▸ Assigned task
Repeat the entries below in full, with every character unchanged.

[Collection entries]

BEGIN

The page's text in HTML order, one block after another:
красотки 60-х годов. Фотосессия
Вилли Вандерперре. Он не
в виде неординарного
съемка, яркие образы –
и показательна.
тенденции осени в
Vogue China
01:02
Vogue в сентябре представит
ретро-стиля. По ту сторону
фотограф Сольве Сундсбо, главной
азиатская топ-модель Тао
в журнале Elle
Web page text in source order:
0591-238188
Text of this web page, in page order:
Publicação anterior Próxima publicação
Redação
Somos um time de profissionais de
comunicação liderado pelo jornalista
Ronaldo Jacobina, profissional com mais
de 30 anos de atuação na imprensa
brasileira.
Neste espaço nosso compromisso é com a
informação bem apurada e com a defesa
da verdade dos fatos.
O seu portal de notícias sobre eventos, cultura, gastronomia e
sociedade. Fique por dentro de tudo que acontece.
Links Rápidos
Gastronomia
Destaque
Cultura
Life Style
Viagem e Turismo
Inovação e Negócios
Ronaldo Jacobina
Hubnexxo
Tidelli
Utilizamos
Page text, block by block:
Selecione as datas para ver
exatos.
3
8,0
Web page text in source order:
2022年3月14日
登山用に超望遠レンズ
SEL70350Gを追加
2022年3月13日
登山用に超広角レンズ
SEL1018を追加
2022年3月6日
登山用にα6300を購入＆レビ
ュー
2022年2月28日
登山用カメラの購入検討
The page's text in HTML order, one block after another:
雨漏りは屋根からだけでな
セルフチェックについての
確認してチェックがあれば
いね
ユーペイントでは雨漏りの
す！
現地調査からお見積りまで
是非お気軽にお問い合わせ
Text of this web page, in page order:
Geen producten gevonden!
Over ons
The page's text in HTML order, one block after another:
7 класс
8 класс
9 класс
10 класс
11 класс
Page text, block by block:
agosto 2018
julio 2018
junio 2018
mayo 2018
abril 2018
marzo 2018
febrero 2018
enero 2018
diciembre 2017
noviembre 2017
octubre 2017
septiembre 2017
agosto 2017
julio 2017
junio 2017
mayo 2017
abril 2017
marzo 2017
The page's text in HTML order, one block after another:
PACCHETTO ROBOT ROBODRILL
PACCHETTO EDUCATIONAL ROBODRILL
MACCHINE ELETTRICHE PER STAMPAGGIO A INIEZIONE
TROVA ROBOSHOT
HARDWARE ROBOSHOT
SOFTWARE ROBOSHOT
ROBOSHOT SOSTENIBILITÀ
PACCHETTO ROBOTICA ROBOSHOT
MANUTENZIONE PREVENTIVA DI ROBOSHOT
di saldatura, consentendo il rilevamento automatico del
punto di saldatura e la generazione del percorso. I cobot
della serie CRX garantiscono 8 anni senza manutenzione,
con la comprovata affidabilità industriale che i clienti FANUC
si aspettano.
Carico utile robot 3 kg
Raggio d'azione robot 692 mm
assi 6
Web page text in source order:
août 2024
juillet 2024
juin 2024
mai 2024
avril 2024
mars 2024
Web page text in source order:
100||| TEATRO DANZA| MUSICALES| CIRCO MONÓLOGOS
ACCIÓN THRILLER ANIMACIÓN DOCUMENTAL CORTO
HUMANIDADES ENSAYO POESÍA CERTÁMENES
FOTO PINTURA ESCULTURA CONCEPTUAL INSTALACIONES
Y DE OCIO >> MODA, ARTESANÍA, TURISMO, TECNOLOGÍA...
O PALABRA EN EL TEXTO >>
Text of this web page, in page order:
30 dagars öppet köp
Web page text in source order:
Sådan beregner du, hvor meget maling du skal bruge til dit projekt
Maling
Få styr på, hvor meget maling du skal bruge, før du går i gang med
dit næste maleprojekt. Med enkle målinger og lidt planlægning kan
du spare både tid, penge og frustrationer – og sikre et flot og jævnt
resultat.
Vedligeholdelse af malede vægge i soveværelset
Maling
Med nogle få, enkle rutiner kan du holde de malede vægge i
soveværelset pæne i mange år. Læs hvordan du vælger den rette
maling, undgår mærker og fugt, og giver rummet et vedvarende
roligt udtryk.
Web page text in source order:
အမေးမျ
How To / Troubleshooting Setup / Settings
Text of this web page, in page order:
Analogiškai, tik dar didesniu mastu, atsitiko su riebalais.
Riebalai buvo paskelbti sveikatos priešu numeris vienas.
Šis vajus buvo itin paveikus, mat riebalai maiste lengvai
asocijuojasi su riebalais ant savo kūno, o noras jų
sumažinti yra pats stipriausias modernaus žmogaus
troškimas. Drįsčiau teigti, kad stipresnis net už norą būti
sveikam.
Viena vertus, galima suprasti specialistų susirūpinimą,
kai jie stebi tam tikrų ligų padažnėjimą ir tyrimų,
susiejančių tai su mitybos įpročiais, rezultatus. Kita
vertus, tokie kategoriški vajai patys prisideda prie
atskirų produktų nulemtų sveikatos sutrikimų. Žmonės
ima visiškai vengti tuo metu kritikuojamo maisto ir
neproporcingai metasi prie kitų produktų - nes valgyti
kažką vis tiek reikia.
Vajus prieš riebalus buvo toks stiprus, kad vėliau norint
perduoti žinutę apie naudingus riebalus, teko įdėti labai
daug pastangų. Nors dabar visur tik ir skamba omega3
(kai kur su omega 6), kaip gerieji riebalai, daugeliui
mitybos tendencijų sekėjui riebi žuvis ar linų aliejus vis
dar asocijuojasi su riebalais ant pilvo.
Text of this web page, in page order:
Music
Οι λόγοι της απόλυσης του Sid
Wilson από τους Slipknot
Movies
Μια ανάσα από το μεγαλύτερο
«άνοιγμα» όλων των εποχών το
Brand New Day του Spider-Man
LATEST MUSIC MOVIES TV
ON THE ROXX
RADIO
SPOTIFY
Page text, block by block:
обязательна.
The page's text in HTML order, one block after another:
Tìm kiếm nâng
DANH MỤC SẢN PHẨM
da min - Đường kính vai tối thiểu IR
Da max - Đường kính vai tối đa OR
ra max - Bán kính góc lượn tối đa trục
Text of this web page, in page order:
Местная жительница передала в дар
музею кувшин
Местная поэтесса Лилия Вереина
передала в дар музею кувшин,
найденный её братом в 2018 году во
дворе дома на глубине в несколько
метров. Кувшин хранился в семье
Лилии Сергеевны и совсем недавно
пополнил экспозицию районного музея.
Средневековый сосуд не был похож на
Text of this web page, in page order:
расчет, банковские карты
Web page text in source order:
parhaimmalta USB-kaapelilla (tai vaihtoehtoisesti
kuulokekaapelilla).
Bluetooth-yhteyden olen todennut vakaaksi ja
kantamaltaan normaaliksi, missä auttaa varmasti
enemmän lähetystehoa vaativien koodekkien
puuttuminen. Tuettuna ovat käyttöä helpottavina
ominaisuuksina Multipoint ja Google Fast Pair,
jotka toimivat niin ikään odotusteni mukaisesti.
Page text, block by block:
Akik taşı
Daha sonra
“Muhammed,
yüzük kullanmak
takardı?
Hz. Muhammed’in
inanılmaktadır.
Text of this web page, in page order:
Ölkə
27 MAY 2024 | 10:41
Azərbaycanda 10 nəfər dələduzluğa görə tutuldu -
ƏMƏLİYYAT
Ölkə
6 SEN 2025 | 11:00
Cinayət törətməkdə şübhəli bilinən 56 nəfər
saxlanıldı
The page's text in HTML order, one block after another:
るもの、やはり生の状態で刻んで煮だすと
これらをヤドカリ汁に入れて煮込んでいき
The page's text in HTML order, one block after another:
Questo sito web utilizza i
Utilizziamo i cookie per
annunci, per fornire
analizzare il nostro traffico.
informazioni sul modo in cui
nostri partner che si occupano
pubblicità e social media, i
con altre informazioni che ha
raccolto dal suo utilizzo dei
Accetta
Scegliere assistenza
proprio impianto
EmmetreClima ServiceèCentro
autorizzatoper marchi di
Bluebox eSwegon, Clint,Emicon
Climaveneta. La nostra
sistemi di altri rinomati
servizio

END

▸ Task result
The page's text in HTML order, one block after another:
красотки 60-х годов. Фотосессия
Вилли Вандерперре. Он не
в виде неординарного
съемка, яркие образы –
и показательна.
тенденции осени в
Vogue China
01:02
Vogue в сентябре представит
ретро-стиля. По ту сторону
фотограф Сольве Сундсбо, главной
азиатская топ-модель Тао
в журнале Elle
Web page text in source order:
0591-238188
Text of this web page, in page order:
Publicação anterior Próxima publicação
Redação
Somos um time de profissionais de
comunicação liderado pelo jornalista
Ronaldo Jacobina, profissional com mais
de 30 anos de atuação na imprensa
brasileira.
Neste espaço nosso compromisso é com a
informação bem apurada e com a defesa
da verdade dos fatos.
O seu portal de notícias sobre eventos, cultura, gastronomia e
sociedade. Fique por dentro de tudo que acontece.
Links Rápidos
Gastronomia
Destaque
Cultura
Life Style
Viagem e Turismo
Inovação e Negócios
Ronaldo Jacobina
Hubnexxo
Tidelli
Utilizamos
Page text, block by block:
Selecione as datas para ver
exatos.
3
8,0
Web page text in source order:
2022年3月14日
登山用に超望遠レンズ
SEL70350Gを追加
2022年3月13日
登山用に超広角レンズ
SEL1018を追加
2022年3月6日
登山用にα6300を購入＆レビ
ュー
2022年2月28日
登山用カメラの購入検討
The page's text in HTML order, one block after another:
雨漏りは屋根からだけでな
セルフチェックについての
確認してチェックがあれば
いね
ユーペイントでは雨漏りの
す！
現地調査からお見積りまで
是非お気軽にお問い合わせ
Text of this web page, in page order:
Geen producten gevonden!
Over ons
The page's text in HTML order, one block after another:
7 класс
8 класс
9 класс
10 класс
11 класс
Page text, block by block:
agosto 2018
julio 2018
junio 2018
mayo 2018
abril 2018
marzo 2018
febrero 2018
enero 2018
diciembre 2017
noviembre 2017
octubre 2017
septiembre 2017
agosto 2017
julio 2017
junio 2017
mayo 2017
abril 2017
marzo 2017
The page's text in HTML order, one block after another:
PACCHETTO ROBOT ROBODRILL
PACCHETTO EDUCATIONAL ROBODRILL
MACCHINE ELETTRICHE PER STAMPAGGIO A INIEZIONE
TROVA ROBOSHOT
HARDWARE ROBOSHOT
SOFTWARE ROBOSHOT
ROBOSHOT SOSTENIBILITÀ
PACCHETTO ROBOTICA ROBOSHOT
MANUTENZIONE PREVENTIVA DI ROBOSHOT
di saldatura, consentendo il rilevamento automatico del
punto di saldatura e la generazione del percorso. I cobot
della serie CRX garantiscono 8 anni senza manutenzione,
con la comprovata affidabilità industriale che i clienti FANUC
si aspettano.
Carico utile robot 3 kg
Raggio d'azione robot 692 mm
assi 6
Web page text in source order:
août 2024
juillet 2024
juin 2024
mai 2024
avril 2024
mars 2024
Web page text in source order:
100||| TEATRO DANZA| MUSICALES| CIRCO MONÓLOGOS
ACCIÓN THRILLER ANIMACIÓN DOCUMENTAL CORTO
HUMANIDADES ENSAYO POESÍA CERTÁMENES
FOTO PINTURA ESCULTURA CONCEPTUAL INSTALACIONES
Y DE OCIO >> MODA, ARTESANÍA, TURISMO, TECNOLOGÍA...
O PALABRA EN EL TEXTO >>
Text of this web page, in page order:
30 dagars öppet köp
Web page text in source order:
Sådan beregner du, hvor meget maling du skal bruge til dit projekt
Maling
Få styr på, hvor meget maling du skal bruge, før du går i gang med
dit næste maleprojekt. Med enkle målinger og lidt planlægning kan
du spare både tid, penge og frustrationer – og sikre et flot og jævnt
resultat.
Vedligeholdelse af malede vægge i soveværelset
Maling
Med nogle få, enkle rutiner kan du holde de malede vægge i
soveværelset pæne i mange år. Læs hvordan du vælger den rette
maling, undgår mærker og fugt, og giver rummet et vedvarende
roligt udtryk.
Web page text in source order:
အမေးမျ
How To / Troubleshooting Setup / Settings
Text of this web page, in page order:
Analogiškai, tik dar didesniu mastu, atsitiko su riebalais.
Riebalai buvo paskelbti sveikatos priešu numeris vienas.
Šis vajus buvo itin paveikus, mat riebalai maiste lengvai
asocijuojasi su riebalais ant savo kūno, o noras jų
sumažinti yra pats stipriausias modernaus žmogaus
troškimas. Drįsčiau teigti, kad stipresnis net už norą būti
sveikam.
Viena vertus, galima suprasti specialistų susirūpinimą,
kai jie stebi tam tikrų ligų padažnėjimą ir tyrimų,
susiejančių tai su mitybos įpročiais, rezultatus. Kita
vertus, tokie kategoriški vajai patys prisideda prie
atskirų produktų nulemtų sveikatos sutrikimų. Žmonės
ima visiškai vengti tuo metu kritikuojamo maisto ir
neproporcingai metasi prie kitų produktų - nes valgyti
kažką vis tiek reikia.
Vajus prieš riebalus buvo toks stiprus, kad vėliau norint
perduoti žinutę apie naudingus riebalus, teko įdėti labai
daug pastangų. Nors dabar visur tik ir skamba omega3
(kai kur su omega 6), kaip gerieji riebalai, daugeliui
mitybos tendencijų sekėjui riebi žuvis ar linų aliejus vis
dar asocijuojasi su riebalais ant pilvo.
Text of this web page, in page order:
Music
Οι λόγοι της απόλυσης του Sid
Wilson από τους Slipknot
Movies
Μια ανάσα από το μεγαλύτερο
«άνοιγμα» όλων των εποχών το
Brand New Day του Spider-Man
LATEST MUSIC MOVIES TV
ON THE ROXX
RADIO
SPOTIFY
Page text, block by block:
обязательна.
The page's text in HTML order, one block after another:
Tìm kiếm nâng
DANH MỤC SẢN PHẨM
da min - Đường kính vai tối thiểu IR
Da max - Đường kính vai tối đa OR
ra max - Bán kính góc lượn tối đa trục
Text of this web page, in page order:
Местная жительница передала в дар
музею кувшин
Местная поэтесса Лилия Вереина
передала в дар музею кувшин,
найденный её братом в 2018 году во
дворе дома на глубине в несколько
метров. Кувшин хранился в семье
Лилии Сергеевны и совсем недавно
пополнил экспозицию районного музея.
Средневековый сосуд не был похож на
Text of this web page, in page order:
расчет, банковские карты
Web page text in source order:
parhaimmalta USB-kaapelilla (tai vaihtoehtoisesti
kuulokekaapelilla).
Bluetooth-yhteyden olen todennut vakaaksi ja
kantamaltaan normaaliksi, missä auttaa varmasti
enemmän lähetystehoa vaativien koodekkien
puuttuminen. Tuettuna ovat käyttöä helpottavina
ominaisuuksina Multipoint ja Google Fast Pair,
jotka toimivat niin ikään odotusteni mukaisesti.
Page text, block by block:
Akik taşı
Daha sonra
“Muhammed,
yüzük kullanmak
takardı?
Hz. Muhammed’in
inanılmaktadır.
Text of this web page, in page order:
Ölkə
27 MAY 2024 | 10:41
Azərbaycanda 10 nəfər dələduzluğa görə tutuldu -
ƏMƏLİYYAT
Ölkə
6 SEN 2025 | 11:00
Cinayət törətməkdə şübhəli bilinən 56 nəfər
saxlanıldı
The page's text in HTML order, one block after another:
るもの、やはり生の状態で刻んで煮だすと
これらをヤドカリ汁に入れて煮込んでいき
The page's text in HTML order, one block after another:
Questo sito web utilizza i
Utilizziamo i cookie per
annunci, per fornire
analizzare il nostro traffico.
informazioni sul modo in cui
nostri partner che si occupano
pubblicità e social media, i
con altre informazioni che ha
raccolto dal suo utilizzo dei
Accetta
Scegliere assistenza
proprio impianto
EmmetreClima ServiceèCentro
autorizzatoper marchi di
Bluebox eSwegon, Clint,Emicon
Climaveneta. La nostra
sistemi di altri rinomati
servizio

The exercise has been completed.